Each month, we explore a new potential application of video intelligence (VI) that could be built on the Nx EVOS platform. This month, we’re turning our attention to the stars and discussing how AI-powered video systems could help astronomers, researchers, and institutions track meteors, monitor stars, and explore planetary behavior in ways that are faster, smarter, and more scalable.
Automating Celestial Surveillance
Space is a crowded place, despite what its name might entail. Earth's atmosphere is constantly being bombarded by meteoroids while thousands of stars and planets drift across our sky every night. Traditionally, the task of tracking these events fell to scientists who had to manually review telescope footage, a process that was both time-consuming and highly dependent on clear skies, perfect timing, and resources.
But AI Video is already changing this. All across the globe, modern observatories and scientific institutions are experimenting with video intelligence to watch the skies more carefully. Just look at NASA's CAMS project, for example; they've already begun to deploy a worldwide network of low-light cameras that can detect and triangulate meteor trajectories. These systems use deep learning to identify meteors and calculate their orbits in real time, turning hours of manual review into an automated system. Similarly, the Global Meteor Network processes over a million meteor observations annually through a distributed array of Raspberry Pi-powered video stations. And in France, the FRIPON network combines over 150 all-sky cameras with radar systems to detect fireballs and track meteorites to their landing zones.
These systems aren’t science fiction; they’re operational today, using off-the-shelf cameras and intelligent software to perform what used to be astronomically slow work. And these projects aren't limited to NASA. As seen through the GMN (powered by Raspberry Pis and dedicated astronomers), anyone could create a similar solution using a platform like Nx EVOS.
Mapping The Cosmos With AI
While space detection gets more attention the closer we are to home, the potential for broader video intelligence applications is more vast than space itself. With the sheer number of observable stars, exoplanets, and other interstellar objects, astronomers are turning to computer vision to help process and map the sheer volume of data collected by modern observatories.

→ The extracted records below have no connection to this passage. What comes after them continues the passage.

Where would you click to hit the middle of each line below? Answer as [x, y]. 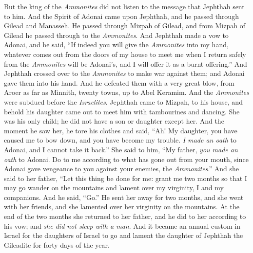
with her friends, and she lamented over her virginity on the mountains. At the [122, 207]
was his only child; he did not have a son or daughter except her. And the [114, 121]
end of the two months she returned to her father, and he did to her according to [125, 216]
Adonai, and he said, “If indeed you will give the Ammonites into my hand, [116, 45]
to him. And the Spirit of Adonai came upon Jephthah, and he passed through [121, 16]
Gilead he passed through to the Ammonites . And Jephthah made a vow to [116, 35]
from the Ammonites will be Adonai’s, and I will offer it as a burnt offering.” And [126, 63]
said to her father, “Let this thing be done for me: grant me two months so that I [126, 178]
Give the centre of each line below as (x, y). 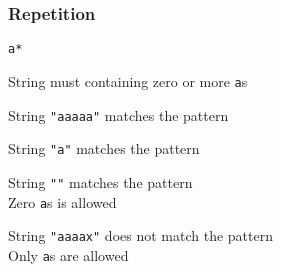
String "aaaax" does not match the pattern (140, 235)
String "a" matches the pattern (104, 148)
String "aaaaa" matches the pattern (118, 114)
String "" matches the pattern (100, 181)
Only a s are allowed (68, 254)
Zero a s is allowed (62, 201)
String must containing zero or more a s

Projects such as Morpheus, used by the James Webb Space Telescope, are already doing just that. With this Machine Learning framework, scientists are using deep learning to classify stars and galaxies at a massive scale, automatically identifying light curves, transits, and other interstellar anomalies that could point to entirely new planetary bodies or previously undiscovered celestial behaviors. This kind of analysis doesn't rely solely on images either; it can be applied to time-lapse video sequences where even the slightest change in brightness, or one small pixel of a shining star, could lead to the discovery of a second Earth.

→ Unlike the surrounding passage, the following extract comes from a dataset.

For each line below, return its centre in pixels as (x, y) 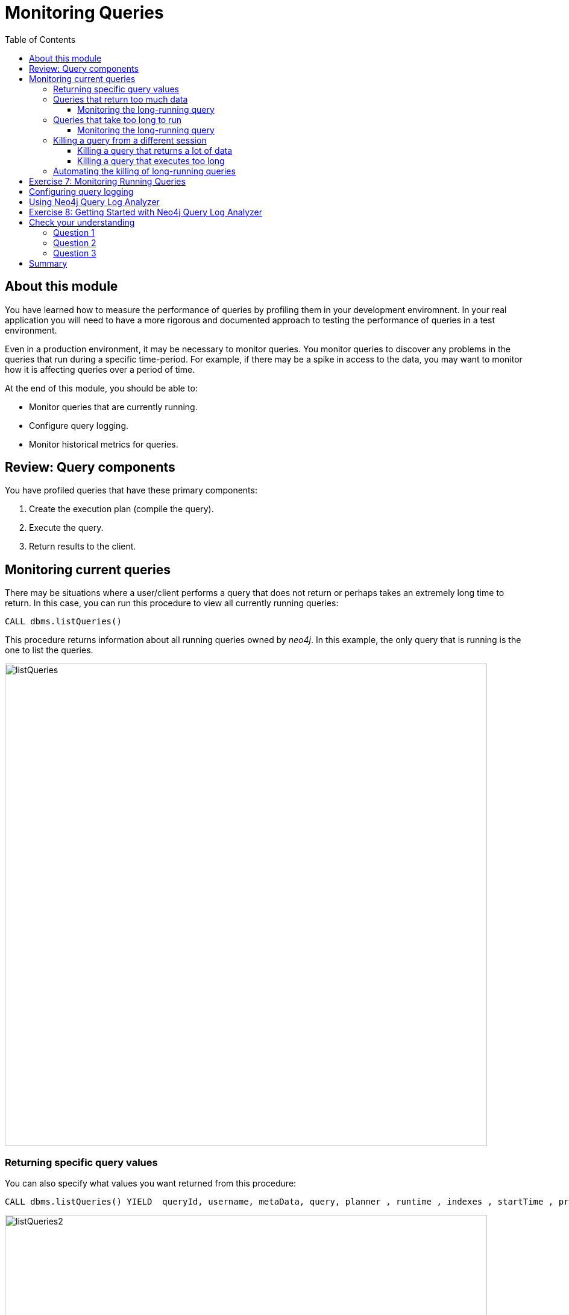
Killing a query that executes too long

NASA wouldn't have to work alone on this. Imagine a worldwide series of observatories using video intelligence systems built on Nx EVOS tracking a field of stars over time. The AI models deployed through Nx AI Manager could be trained to detect periodic dimming or unexpected changes in light intensity, showing early signs of exoplanet activity or the birth and death of stars across the universe. Rather than personally combing through hours of raw footage, researchers could gather real-time alerts for these small on-paper, larger-than-life events and continue to explore the stars from the safety of Earth. This is far more than automation; it could very well accelerate the rate at which mankind maps the stars for generations to come.
The Sky's No Longer The Limit
Through these examples alone, it's clear that this is a real field of development, and using a platform like Nx EVOS could allow developers to join in on the next space race. With its support for AI integration, hybrid development, and open-ended architecture, a solution built on Nx EVOS could serve as the backbone for distributed observatories to study the stars more thoroughly.
As our understanding of the universe grows, so does the need to collect, monitor, and process the endless amounts of data that come with that understanding. From tracking near-earth meteors to changes in far-away galaxies, the future of astronomy will depend not just on bigger telescopes, but smarter software.